= Marty Hogan (racquetball) =

American racquetball player

Marty Hogan (born January 22, 1958, in St. Louis, Missouri) is a former American racquetball player who won more than 100 international or national titles and six U.S. national championships during his 14-year career. Hogan was ranked either number one or number two in the world from 1976 to 1990.

== Early years ==

He was born in St. Louis, Missouri, where he was taught to play racquetball by his mother, Goldie. He graduated from Ladue Horton Watkins High School in 1976. In 1975, Hogan won the United States Racquetball Association Junior Racquetball Championship. While still a teenager, Hogan relocated to San Diego, California, in order to pursue professional racquetball. He eventually attended San Diego State University.

Hogan is credited with revolutionizing the game of racquetball, with a serve that drove the ball as fast as 142 miles per hour.

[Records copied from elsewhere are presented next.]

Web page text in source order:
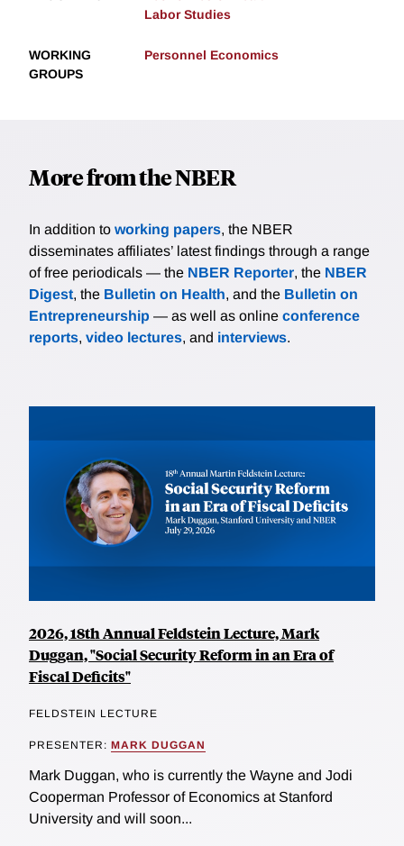
Labor Studies
WORKING
GROUPS
Personnel Economics
More from the NBER
In addition to working papers, the NBER
disseminates affiliates’ latest findings through a range
of free periodicals — the NBER Reporter, the NBER
Digest, the Bulletin on Health, and the Bulletin on
Entrepreneurship — as well as online conference
reports, video lectures, and interviews.
2026, 18th Annual Feldstein Lecture, Mark
Duggan, "Social Security Reform in an Era of
Fiscal Deficits"
FELDSTEIN LECTURE
PRESENTER: MARK DUGGAN
Mark Duggan, who is currently the Wayne and Jodi
Cooperman Professor of Economics at Stanford
University and will soon...

This speed measurement is a reference to the ball speed after hitting the front wall and then bouncing as it returned. He won the U.S. indoor professional racquetball national championship on five consecutive occasions, between 1978 and 1982, and won again in 1986. In 1979, Hogan also won the national outdoor (three-wall) championships.

== Professional career and retirement ==

Hogan turned professional and won his first professional racquetball title in Burlington, Vermont, in 1975 defeating Steve Keeley in the finals. He went on to become the first millionaire in the history of racquetball. Hogan was so dominant that he lost only four matches in three years during his prime. He lost only one match in 1977, two matches in 1978, and one match in 1979. Hogan's greatest season was 1979; not only did he win the Pro Racquetball Nationals, but he also won the Outdoor Racquetball Nationals and the Paddleball Nationals.

Hogan is the only player in the history of the sport to win all three titles in one year. He also won a second Paddleball National Championship in 1987. Hogan captured his final national racquetball championship in 1989, retiring the following year.

He returned briefly and won his last professional racquetball title in 1991, 16 years after he won his first professional tournament. After retiring from the professional game, Hogan competed in a handful of national amateur events. He won three USRA National Doubles Championships, 1994 25+ with Jeff Conine, 1996 35+ with Steve Trent and 2001 40+ with Dave Peck. Hogan won the US Open 35+ Singles Championship in 1996.

==Honors and later career==

Hogan was named the Professional Racquetball Player of the Year eight times, in 1977, 1978, 1979, 1980, 1981, 1982, 1986 and 1989. Ranked as the number one racquetball player of all time by National Racquetball Magazine, In 1991 he was inducted into the Southern California Jewish Sports Hall of Fame. Hogan was inducted into the USA Racquetball of Fame in 1997. Marty Hogan was inducted into the World Outdoor Racquetball Hall of Fame in 2016.

In 2002, Hogan founded The Legends Racquetball Tour. He won the most victories of any participant in the Legends Tour, winning 14 events. Hogan won the Legends Racquetball Nationals 35+ in 2002 and 2003. Moreover, he won the Legends 45+ National Championship in 2005, and the 2004 US Open Legends Racquetball Championship. In addition, he teamed with Cliff Swain to win the Legends National Doubles Championships in 2004 and 2005.